The task
How many lines in the data below contain the word "back"? State only the number.

Dataset entries
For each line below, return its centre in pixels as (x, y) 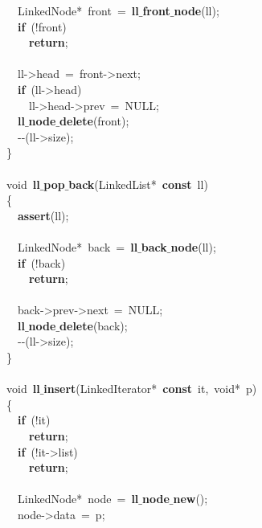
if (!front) (42, 26)
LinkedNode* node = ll (78, 499)
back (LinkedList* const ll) (138, 184)
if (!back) (42, 262)
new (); (190, 499)
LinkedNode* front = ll (78, 10)
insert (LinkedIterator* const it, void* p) (150, 389)
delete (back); (94, 325)
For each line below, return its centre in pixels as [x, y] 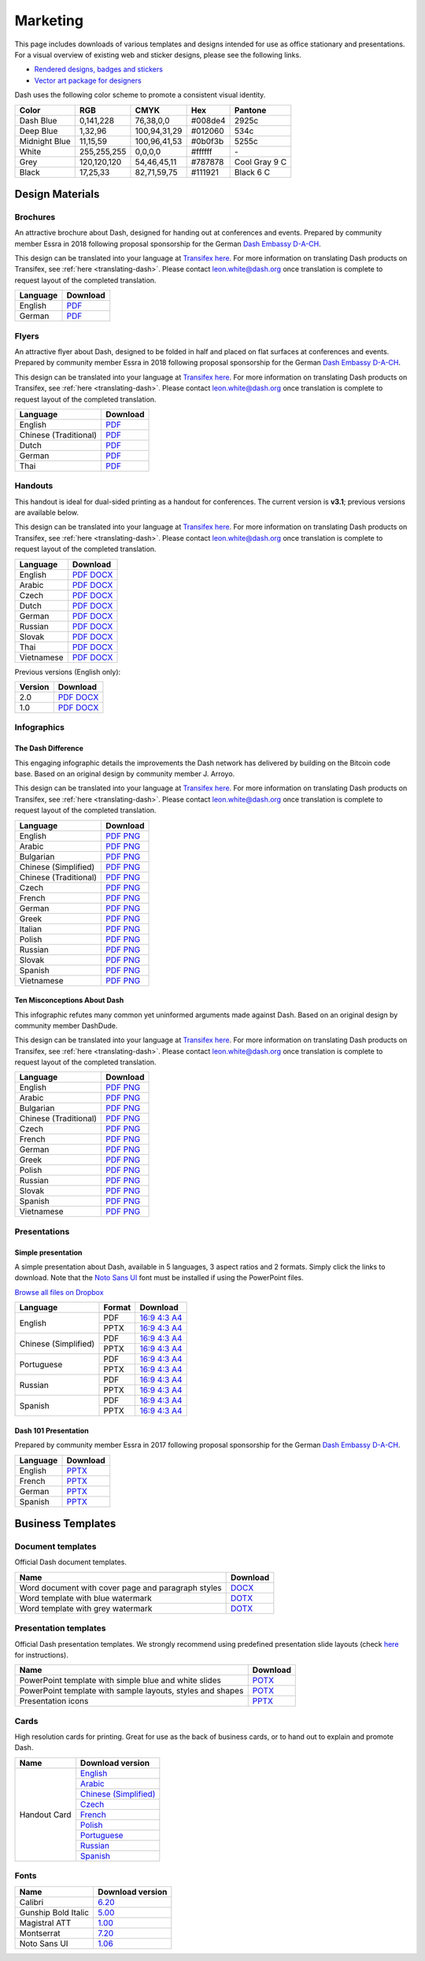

Response
3